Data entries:
════

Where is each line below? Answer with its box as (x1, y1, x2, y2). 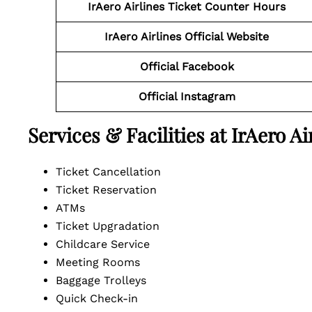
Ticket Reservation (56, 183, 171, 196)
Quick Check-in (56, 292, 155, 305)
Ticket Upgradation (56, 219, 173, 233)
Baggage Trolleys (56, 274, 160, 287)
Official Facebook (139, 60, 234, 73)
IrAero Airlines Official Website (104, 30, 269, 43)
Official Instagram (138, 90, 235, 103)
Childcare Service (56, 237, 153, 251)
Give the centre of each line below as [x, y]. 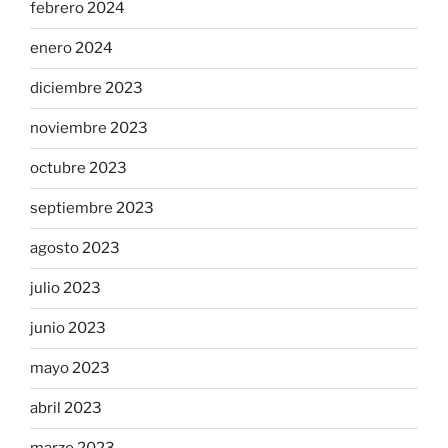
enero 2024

════

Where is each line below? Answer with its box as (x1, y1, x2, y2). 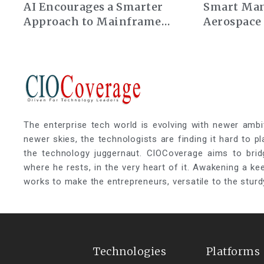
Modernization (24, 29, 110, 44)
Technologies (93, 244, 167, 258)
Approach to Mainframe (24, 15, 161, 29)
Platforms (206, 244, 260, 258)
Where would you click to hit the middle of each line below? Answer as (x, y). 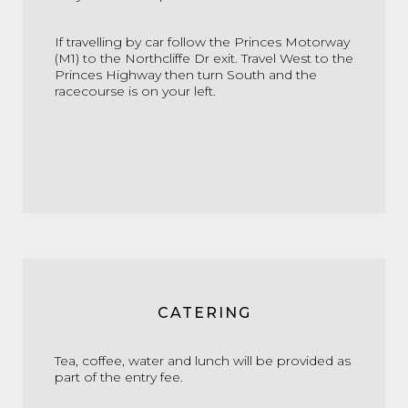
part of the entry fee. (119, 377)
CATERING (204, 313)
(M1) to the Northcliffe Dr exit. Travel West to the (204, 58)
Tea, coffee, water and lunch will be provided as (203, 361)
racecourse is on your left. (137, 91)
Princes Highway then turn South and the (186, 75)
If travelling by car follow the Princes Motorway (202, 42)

════

[The problem] Which lines of the data contain "Ticket"? Copy them all.

[Exercise result]
Ticket Reservation (56, 183, 171, 196)
Ticket Upgradation (56, 219, 173, 233)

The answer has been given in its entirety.